— Problem to work on —
Drop the pictures and restate the rest of the listing word for word.

**** Data provided

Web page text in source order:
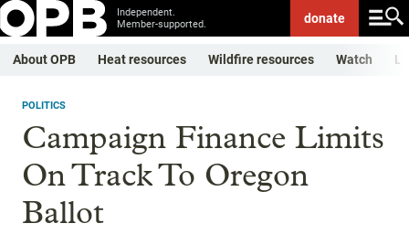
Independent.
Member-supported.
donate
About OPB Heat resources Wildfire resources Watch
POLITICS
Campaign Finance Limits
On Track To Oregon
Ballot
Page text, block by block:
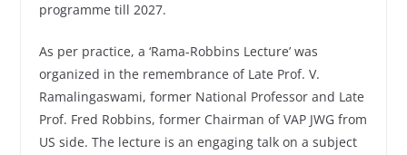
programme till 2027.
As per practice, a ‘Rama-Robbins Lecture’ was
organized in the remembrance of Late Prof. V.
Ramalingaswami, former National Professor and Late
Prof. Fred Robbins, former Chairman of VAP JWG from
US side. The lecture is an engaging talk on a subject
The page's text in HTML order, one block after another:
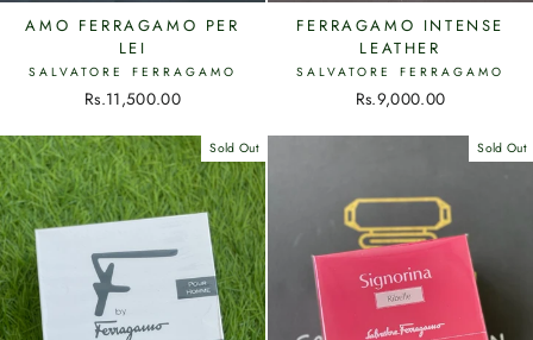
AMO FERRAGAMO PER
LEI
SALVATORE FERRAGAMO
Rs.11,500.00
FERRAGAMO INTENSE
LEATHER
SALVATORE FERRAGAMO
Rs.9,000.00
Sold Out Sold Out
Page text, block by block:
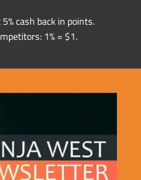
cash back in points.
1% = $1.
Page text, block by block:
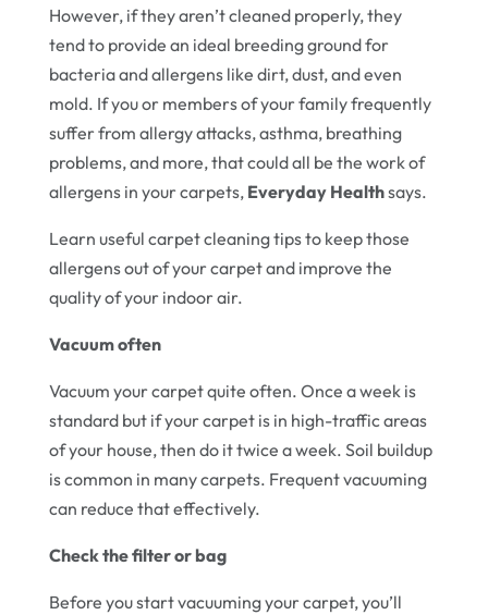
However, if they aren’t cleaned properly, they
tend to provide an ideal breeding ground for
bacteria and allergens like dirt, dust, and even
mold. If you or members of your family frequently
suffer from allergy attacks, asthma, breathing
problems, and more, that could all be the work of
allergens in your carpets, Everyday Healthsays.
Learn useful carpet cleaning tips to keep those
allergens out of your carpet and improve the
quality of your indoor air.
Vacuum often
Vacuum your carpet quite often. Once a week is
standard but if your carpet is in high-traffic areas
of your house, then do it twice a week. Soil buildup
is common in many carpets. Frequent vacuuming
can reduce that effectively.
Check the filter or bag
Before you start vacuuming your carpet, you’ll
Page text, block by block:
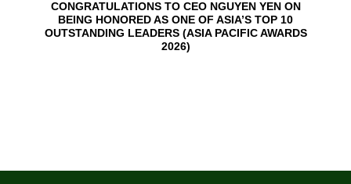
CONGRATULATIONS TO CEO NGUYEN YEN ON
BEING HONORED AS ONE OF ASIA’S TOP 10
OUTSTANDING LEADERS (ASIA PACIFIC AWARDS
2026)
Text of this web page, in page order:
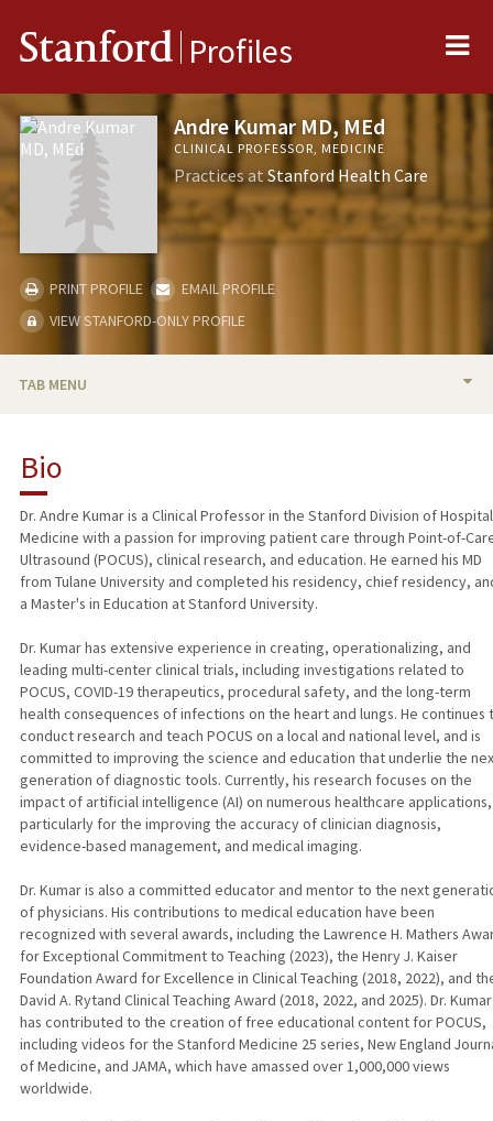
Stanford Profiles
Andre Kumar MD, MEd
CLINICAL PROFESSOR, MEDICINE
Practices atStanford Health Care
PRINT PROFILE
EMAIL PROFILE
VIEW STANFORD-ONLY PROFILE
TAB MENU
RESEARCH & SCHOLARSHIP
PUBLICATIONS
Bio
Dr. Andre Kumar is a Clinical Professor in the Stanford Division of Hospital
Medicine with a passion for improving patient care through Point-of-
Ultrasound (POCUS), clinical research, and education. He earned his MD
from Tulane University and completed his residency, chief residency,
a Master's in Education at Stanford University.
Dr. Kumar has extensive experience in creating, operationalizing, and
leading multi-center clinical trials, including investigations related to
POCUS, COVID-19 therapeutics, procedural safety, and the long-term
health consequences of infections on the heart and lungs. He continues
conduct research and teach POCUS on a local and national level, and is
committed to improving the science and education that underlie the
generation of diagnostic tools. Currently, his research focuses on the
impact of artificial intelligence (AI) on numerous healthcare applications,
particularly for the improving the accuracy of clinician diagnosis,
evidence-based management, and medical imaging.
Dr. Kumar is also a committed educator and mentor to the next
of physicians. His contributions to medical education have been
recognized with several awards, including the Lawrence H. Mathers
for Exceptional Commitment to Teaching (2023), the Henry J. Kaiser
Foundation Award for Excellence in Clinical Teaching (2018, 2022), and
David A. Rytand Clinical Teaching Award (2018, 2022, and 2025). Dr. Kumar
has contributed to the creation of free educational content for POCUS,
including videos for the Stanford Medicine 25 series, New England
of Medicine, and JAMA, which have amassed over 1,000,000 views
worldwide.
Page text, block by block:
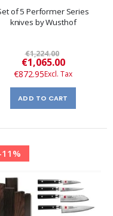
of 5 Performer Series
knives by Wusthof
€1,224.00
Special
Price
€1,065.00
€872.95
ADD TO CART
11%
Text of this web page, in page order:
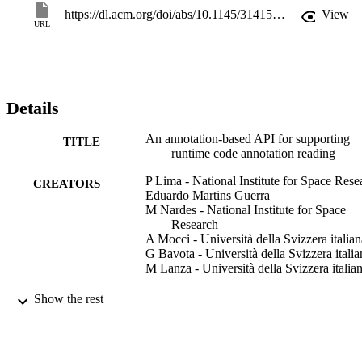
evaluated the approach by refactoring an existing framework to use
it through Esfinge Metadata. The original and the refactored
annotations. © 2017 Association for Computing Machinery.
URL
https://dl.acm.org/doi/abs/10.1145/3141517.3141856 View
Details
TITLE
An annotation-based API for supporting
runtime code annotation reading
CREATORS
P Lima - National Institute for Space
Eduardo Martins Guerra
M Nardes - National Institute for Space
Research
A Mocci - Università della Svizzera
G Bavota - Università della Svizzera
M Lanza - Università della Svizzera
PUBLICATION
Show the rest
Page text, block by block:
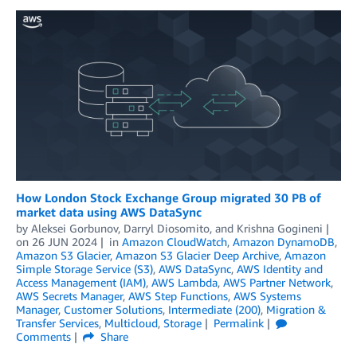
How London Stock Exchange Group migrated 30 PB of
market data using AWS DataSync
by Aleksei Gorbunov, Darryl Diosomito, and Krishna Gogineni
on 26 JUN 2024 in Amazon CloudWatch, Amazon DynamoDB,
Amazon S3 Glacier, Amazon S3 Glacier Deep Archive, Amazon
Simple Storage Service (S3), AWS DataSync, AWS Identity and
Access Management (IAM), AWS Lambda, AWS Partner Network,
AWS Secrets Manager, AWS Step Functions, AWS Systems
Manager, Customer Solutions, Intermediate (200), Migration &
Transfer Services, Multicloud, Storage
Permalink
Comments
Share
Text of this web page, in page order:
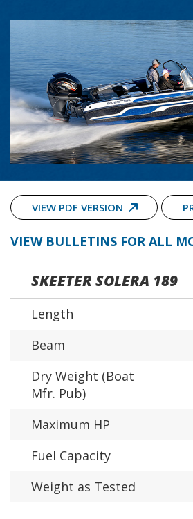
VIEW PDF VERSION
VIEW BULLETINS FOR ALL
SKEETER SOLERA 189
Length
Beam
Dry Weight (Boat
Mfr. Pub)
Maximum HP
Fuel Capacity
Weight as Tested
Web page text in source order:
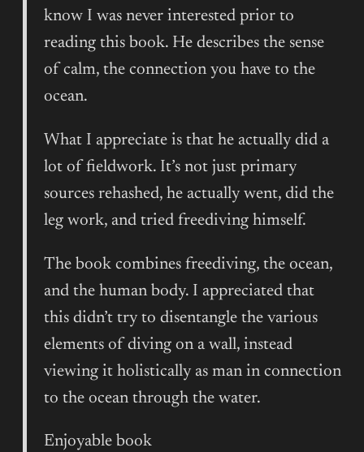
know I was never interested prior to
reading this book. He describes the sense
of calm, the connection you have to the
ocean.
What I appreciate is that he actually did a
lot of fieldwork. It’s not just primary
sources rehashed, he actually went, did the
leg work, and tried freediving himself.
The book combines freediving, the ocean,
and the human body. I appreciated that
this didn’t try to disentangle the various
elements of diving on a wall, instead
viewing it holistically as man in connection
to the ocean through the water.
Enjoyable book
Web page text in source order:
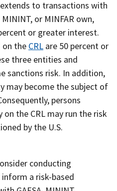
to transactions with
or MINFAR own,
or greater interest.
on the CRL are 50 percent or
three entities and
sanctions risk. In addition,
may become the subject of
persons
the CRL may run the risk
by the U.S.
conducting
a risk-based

********

— Response —
Web page text in source order:
Independent.
Member-supported.
donate
About OPB Heat resources Wildfire resources Watch
POLITICS
Campaign Finance Limits
On Track To Oregon
Ballot
Page text, block by block:
programme till 2027.
As per practice, a ‘Rama-Robbins Lecture’ was
organized in the remembrance of Late Prof. V.
Ramalingaswami, former National Professor and Late
Prof. Fred Robbins, former Chairman of VAP JWG from
US side. The lecture is an engaging talk on a subject
The page's text in HTML order, one block after another:
AMO FERRAGAMO PER
LEI
SALVATORE FERRAGAMO
Rs.11,500.00
FERRAGAMO INTENSE
LEATHER
SALVATORE FERRAGAMO
Rs.9,000.00
Sold Out Sold Out
Page text, block by block:
cash back in points.
1% = $1.
Page text, block by block:
However, if they aren’t cleaned properly, they
tend to provide an ideal breeding ground for
bacteria and allergens like dirt, dust, and even
mold. If you or members of your family frequently
suffer from allergy attacks, asthma, breathing
problems, and more, that could all be the work of
allergens in your carpets, Everyday Healthsays.
Learn useful carpet cleaning tips to keep those
allergens out of your carpet and improve the
quality of your indoor air.
Vacuum often
Vacuum your carpet quite often. Once a week is
standard but if your carpet is in high-traffic areas
of your house, then do it twice a week. Soil buildup
is common in many carpets. Frequent vacuuming
can reduce that effectively.
Check the filter or bag
Before you start vacuuming your carpet, you’ll
Page text, block by block:
CONGRATULATIONS TO CEO NGUYEN YEN ON
BEING HONORED AS ONE OF ASIA’S TOP 10
OUTSTANDING LEADERS (ASIA PACIFIC AWARDS
2026)
Text of this web page, in page order:
Stanford Profiles
Andre Kumar MD, MEd
CLINICAL PROFESSOR, MEDICINE
Practices atStanford Health Care
PRINT PROFILE
EMAIL PROFILE
VIEW STANFORD-ONLY PROFILE
TAB MENU
RESEARCH & SCHOLARSHIP
PUBLICATIONS
Bio
Dr. Andre Kumar is a Clinical Professor in the Stanford Division of Hospital
Medicine with a passion for improving patient care through Point-of-
Ultrasound (POCUS), clinical research, and education. He earned his MD
from Tulane University and completed his residency, chief residency,
a Master's in Education at Stanford University.
Dr. Kumar has extensive experience in creating, operationalizing, and
leading multi-center clinical trials, including investigations related to
POCUS, COVID-19 therapeutics, procedural safety, and the long-term
health consequences of infections on the heart and lungs. He continues
conduct research and teach POCUS on a local and national level, and is
committed to improving the science and education that underlie the
generation of diagnostic tools. Currently, his research focuses on the
impact of artificial intelligence (AI) on numerous healthcare applications,
particularly for the improving the accuracy of clinician diagnosis,
evidence-based management, and medical imaging.
Dr. Kumar is also a committed educator and mentor to the next
of physicians. His contributions to medical education have been
recognized with several awards, including the Lawrence H. Mathers
for Exceptional Commitment to Teaching (2023), the Henry J. Kaiser
Foundation Award for Excellence in Clinical Teaching (2018, 2022), and
David A. Rytand Clinical Teaching Award (2018, 2022, and 2025). Dr. Kumar
has contributed to the creation of free educational content for POCUS,
including videos for the Stanford Medicine 25 series, New England
of Medicine, and JAMA, which have amassed over 1,000,000 views
worldwide.
Page text, block by block:
of 5 Performer Series
knives by Wusthof
€1,224.00
Special
Price
€1,065.00
€872.95
ADD TO CART
11%
Text of this web page, in page order:
evaluated the approach by refactoring an existing framework to use
it through Esfinge Metadata. The original and the refactored
annotations. © 2017 Association for Computing Machinery.
URL
https://dl.acm.org/doi/abs/10.1145/3141517.3141856 View
Details
TITLE
An annotation-based API for supporting
runtime code annotation reading
CREATORS
P Lima - National Institute for Space
Eduardo Martins Guerra
M Nardes - National Institute for Space
Research
A Mocci - Università della Svizzera
G Bavota - Università della Svizzera
M Lanza - Università della Svizzera
PUBLICATION
Show the rest
Page text, block by block:
How London Stock Exchange Group migrated 30 PB of
market data using AWS DataSync
by Aleksei Gorbunov, Darryl Diosomito, and Krishna Gogineni
on 26 JUN 2024 in Amazon CloudWatch, Amazon DynamoDB,
Amazon S3 Glacier, Amazon S3 Glacier Deep Archive, Amazon
Simple Storage Service (S3), AWS DataSync, AWS Identity and
Access Management (IAM), AWS Lambda, AWS Partner Network,
AWS Secrets Manager, AWS Step Functions, AWS Systems
Manager, Customer Solutions, Intermediate (200), Migration &
Transfer Services, Multicloud, Storage
Permalink
Comments
Share
Text of this web page, in page order:
VIEW PDF VERSION
VIEW BULLETINS FOR ALL
SKEETER SOLERA 189
Length
Beam
Dry Weight (Boat
Mfr. Pub)
Maximum HP
Fuel Capacity
Weight as Tested
Web page text in source order:
know I was never interested prior to
reading this book. He describes the sense
of calm, the connection you have to the
ocean.
What I appreciate is that he actually did a
lot of fieldwork. It’s not just primary
sources rehashed, he actually went, did the
leg work, and tried freediving himself.
The book combines freediving, the ocean,
and the human body. I appreciated that
this didn’t try to disentangle the various
elements of diving on a wall, instead
viewing it holistically as man in connection
to the ocean through the water.
Enjoyable book
Web page text in source order:
to transactions with
or MINFAR own,
or greater interest.
on the CRL are 50 percent or
three entities and
sanctions risk. In addition,
may become the subject of
persons
the CRL may run the risk
by the U.S.
conducting
a risk-based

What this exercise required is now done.